- **Information shown**:
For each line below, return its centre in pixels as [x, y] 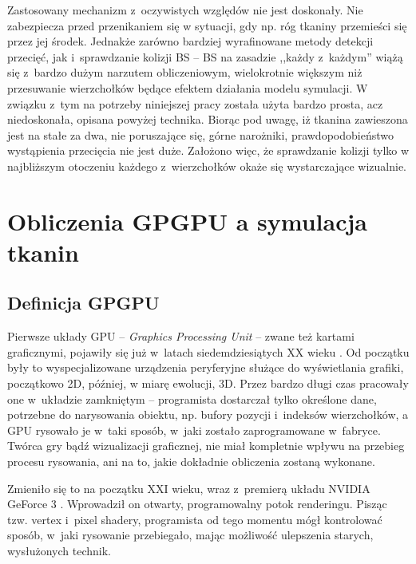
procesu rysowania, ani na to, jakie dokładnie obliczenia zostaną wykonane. [191, 461]
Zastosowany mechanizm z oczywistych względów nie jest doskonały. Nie [185, 10]
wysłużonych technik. [59, 551]
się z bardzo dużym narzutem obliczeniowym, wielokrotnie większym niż [185, 72]
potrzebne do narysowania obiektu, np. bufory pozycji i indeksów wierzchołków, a [208, 414]
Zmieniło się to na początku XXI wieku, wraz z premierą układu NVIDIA [189, 488]
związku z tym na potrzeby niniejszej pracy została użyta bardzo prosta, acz [195, 103]
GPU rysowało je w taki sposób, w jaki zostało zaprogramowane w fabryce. [194, 430]

- **Exercise prompt**: All lines above with "bardzo" in them should be returned.

- **Written reply**:
się z bardzo dużym narzutem obliczeniowym, wielokrotnie większym niż [185, 72]
związku z tym na potrzeby niniejszej pracy została użyta bardzo prosta, acz [195, 103]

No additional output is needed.